The offense that was strangled all series
This was a Yankees lineup that had outscored opponents 123-52 across the previous 19 games. Against the Brewers over three days, they scored six runs on 16 hits. They struck out 39 times in 28 innings.
The Yankees six runs across three games was their lowest series total of the season. The strikeout total revealed a lineup with no consistent answer for Milwaukee’s pitching.
Brewers relievers were especially dominant. Milwaukee’s bullpen held the Yankees to two runs, one earned, on six hits with 17 strikeouts across 13 innings in the series. Not one of those relievers allowed a home run until Turang hit his in the ninth.
Aaron Judge was asked about the Yankees’ inability to solve Milwaukee’s pitching throughout the series. His answer was a candid acknowledgment of how well the Brewers were put together.
“They got an incredible pitching staff, from the starting rotation to their bullpen, their back-end bullpen,” Judge said. “Guys that, from the bullpen to their starters, run up to 97-plus. They got a good thing going over there. So it made for some tough at-bats, some long days, kind of battling back and forth all series long.”
Spencer Jones gets his first career hit
Amid the frustration of the series, one moment stood out. Spencer Jones, in his third major league game, ripped an RBI single off Logan Henderson in the second inning. It was the first hit and first RBI of his big-league career.
Jones had been called up after Jasson Dominguez went on the injured list following his wall crash last Thursday. The 6-foot-7 outfielder drew natural comparisons to Judge. His clean, professional at-bat gave the Yankees a 2-0 lead.
Henderson retired the final nine Yankees hitters after those runs. Four Brewers relievers allowed just one run on two hits over the last four innings.
Bednar’s first home run allowed, and Turang’s heroics

Bednar had been one of the most reliable Yankees relievers through the first six weeks. Heading into Sunday he had not allowed a single home run in 16 appearances.

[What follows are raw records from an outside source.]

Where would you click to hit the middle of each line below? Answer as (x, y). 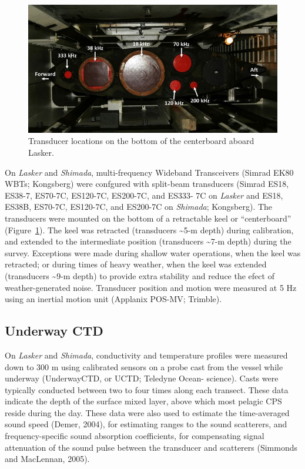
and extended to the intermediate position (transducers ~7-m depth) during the (148, 241)
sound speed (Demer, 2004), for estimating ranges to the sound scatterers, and (146, 424)
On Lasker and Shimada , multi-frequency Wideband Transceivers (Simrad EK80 (149, 172)
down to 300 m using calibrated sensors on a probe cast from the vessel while (144, 366)
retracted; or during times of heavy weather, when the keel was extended (136, 264)
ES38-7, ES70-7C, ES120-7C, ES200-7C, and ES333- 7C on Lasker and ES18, (144, 195)
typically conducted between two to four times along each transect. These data (147, 389)
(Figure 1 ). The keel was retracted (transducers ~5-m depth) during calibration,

He struck out the first two batters he faced in the ninth. He threw a first-pitch curveball down the middle to Turang. Turang snuck it over the center field wall. Game over. Sweep complete.

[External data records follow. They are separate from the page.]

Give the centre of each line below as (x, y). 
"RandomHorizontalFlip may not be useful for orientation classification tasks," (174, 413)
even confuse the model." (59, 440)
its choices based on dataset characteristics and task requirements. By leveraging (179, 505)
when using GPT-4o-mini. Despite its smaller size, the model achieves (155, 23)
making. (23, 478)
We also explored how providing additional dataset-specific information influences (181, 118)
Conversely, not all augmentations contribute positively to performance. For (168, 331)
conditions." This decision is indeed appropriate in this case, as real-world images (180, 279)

“Just didn’t execute the way I wanted to,” Bednar said. “But that’s baseball. It sucks.”
Turang played alongside Judge on Team USA during the 2026 World Baseball Classic. The two developed a genuine bond. Judge spoke warmly of him all series even as Turang kept beating the Yankees.
After the final out, Judge was asked about the player who had just broken his team’s heart for the second straight day.

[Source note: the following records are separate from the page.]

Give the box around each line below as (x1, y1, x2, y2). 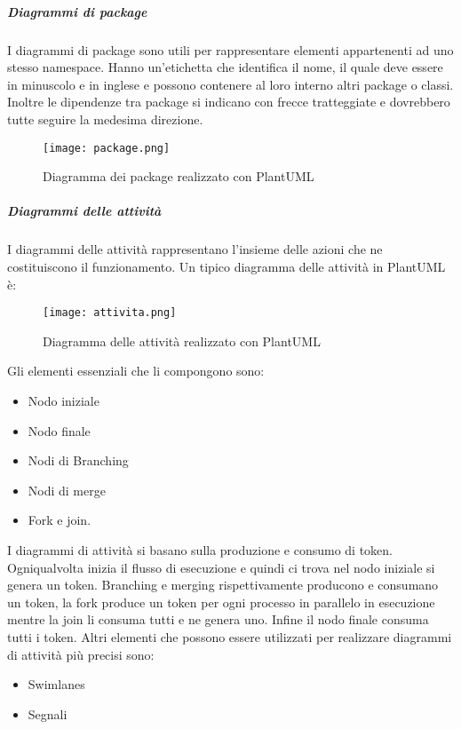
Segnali (28, 704, 68, 723)
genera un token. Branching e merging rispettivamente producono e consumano (7, 575, 439, 594)
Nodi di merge (28, 480, 106, 499)
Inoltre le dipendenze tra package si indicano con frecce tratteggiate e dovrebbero (7, 92, 450, 111)
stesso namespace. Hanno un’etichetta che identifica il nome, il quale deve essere (7, 58, 443, 76)
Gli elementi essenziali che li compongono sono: (7, 361, 265, 380)
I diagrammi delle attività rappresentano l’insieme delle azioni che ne (7, 240, 383, 258)
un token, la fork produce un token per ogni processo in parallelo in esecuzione (7, 592, 435, 611)

“He’s going to be a bright young star in this game for a long time,” Judge said.
A series loss that changed the look of the trip
The Yankees entered Milwaukee having won six consecutive series. Their last series loss before this weekend was a sweep against the Tampa Bay Rays earlier in the season. Between those two sweeps, New York went 6-0-1 in series play.
The trip to American Family Field broke that stretch in the worst possible way. Two walk-off losses. The lowest run total of any series this year. A debut from Rodon that had little to show for itself beyond a promise of better things once the rust wears off.
The Yankees also fell to 1-8 against teams with winning records. Three series Yankees losses this season: Rays, Athletics, Brewers. Their three series losses this season have come against the Rays, the Athletics and now the Brewers, all clubs playing above .500.
The Yankees head to Baltimore on Monday. The bullpen needs answers. Rodon needs more outings. A Yankees team that looked invincible two weeks ago is suddenly looking for its footing.